Что же, кончилась история? Нет, казалось, только теперь она и начиналась,— Голос Церлины стал звонок и чист,— Может, угроза моя не возвращаться крепко засела в нем, потому как он чувствовал, что это не дерганье. Может, он и в самом деле хотел избавиться от этой особы, вернувшейся, наверное, уже на другой день к своим платьям и уплетавшей предназначавшуюся прежде мне снедь. Как бы то ни было, через несколько недель город был взбудоражен известием, что таинственная возлюбленная господина фон Юны скоропостижно скончалась в Охотничьем домике. Ничего вроде бы необыкно-венного, но по городу сразу же поползли слухи, что он ее отравил. Разумеется, слухи эти исходили не от меня; я была рада-радешенька, что выпала из игры и что ни разу никому не обмолвилась ни о письмах, ни о rex баночках и скляночках, которые он держал у себя на полке и от которых мне было жутко. Но уж раз пошла болтовня, то и покатилась она, как снежный ком. Я, конечно, не удержалась, чтобы не рассказать о новости госпоже баронессе. Побелела она как мел и только выдавила: «Это невозможно», а я пожала плечами и в ответ: все, мол, возможно. Мысль о том, что в Хильдегард течет кровь убийцы, точно отпаривала меня кипятком. Кругом только и слышно было, что делом господина фон Юны должны заняться присяжные, и действительно, через несколько дней его арестовали. И чем больше я ломала себе голову надо всем этим, тем яснее чувствовала, что верно, он ее отравил, и сегодня, пожалуй, я уверена в этом еще больше, чем тогда. Он ведь сделал это ради меня, и при всей моей ненависти к нему я не могла желать ему плахи и потому обрадовалась, когда пошли слухи, что улик недостаточно для приговора. Выяснилось, что эта особа, оказавшаяся актрисой из Мюнхена, была тяжелой морфинисткой и поддерживала свою жизнь только шприцем и большими дозами снотворного; такой организм легко ломается, и даже если смерть наступила от слишком большой дозы снотворного, то это мог быть несчастный случай или самоубийство, а не убийство, которое трудно доказать. Только письма могли бы послужить доказательством, но ведь они были у меня. Какое счастье для него! Какое счастье для госпожи баронессы!

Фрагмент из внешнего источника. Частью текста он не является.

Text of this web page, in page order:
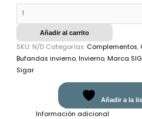
Añadir al carrito
SKU: N/D Categorías: Complementos,
Bufandas invierno, Invierno, Marca
Sigar
Añadir a la
Información adicional
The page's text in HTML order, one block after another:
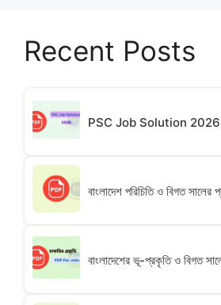
Recent Posts
PSC Job Solution 2026
বাংলাদেশ পরিচিতি ও বিগত
বাংলাদেশের ভূ-প্রকৃতি ও বিগত
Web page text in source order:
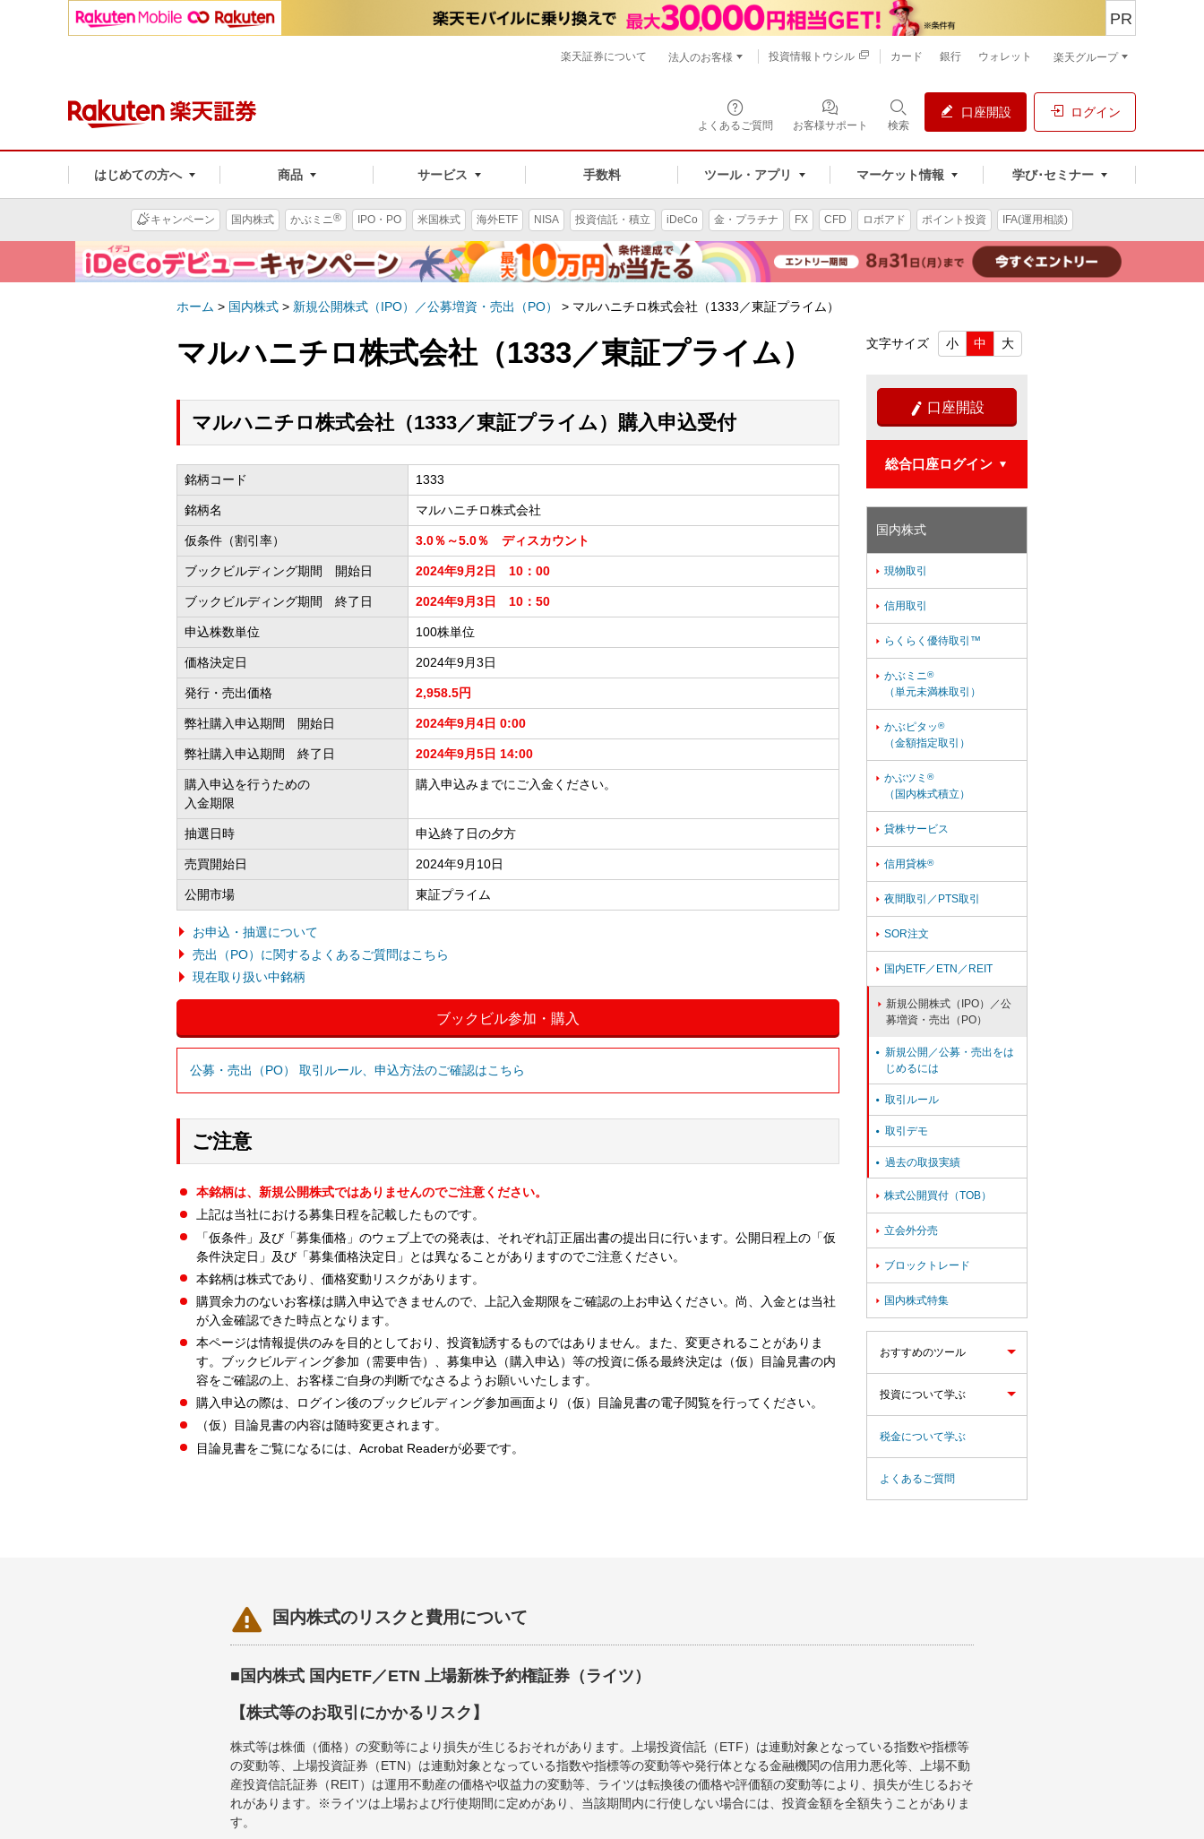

На какое-то время я показалась себе героиней, как вдруг мне пришло в голову, что тут обошлось и без меня, что он, может, сам сжег перед арестом всю свою корреспонденцию, что, может, терзается теперь из-за этих недостающих писем. И я так отчетливо увидела ужас в его глазах, что он передался и мне. Тут я сделала то, что давно должна была сделать: взяла письма и помчалась с ними к двум его адвокатам, один из которых приехал специально из Берлина, чтобы успокоить его и унять его муки. Они предложили мне за них много денег, но я отказалась, размечталась, что он после освобождения женится ца мне из благодарности и какой это будет удар по его честолюбию, не говоря уж про госпожу баронессу, которой придется еще и желать счастья своей камеристке... И потому-то я пару писем, самых разоблачительных, все же оставила у себя. Все равно ведь никто не знал, сколько их всего было по счету, а уж господин фон Юна меньше всех. Того, что я отдала, вполне было достаточно, чтобы унять его страх. Другие же мне были нужны для моих грез о свободе: хорошо иметь какие-то средства для ускорения ее прихода, да и в последующей супружеской жизни они иной раз могут очень пригодиться.
— Вы прекрасно поступили, спасши господина фон Юну, — вставил тут А., — вот только с госпожой баронессой обошлись слишком круто.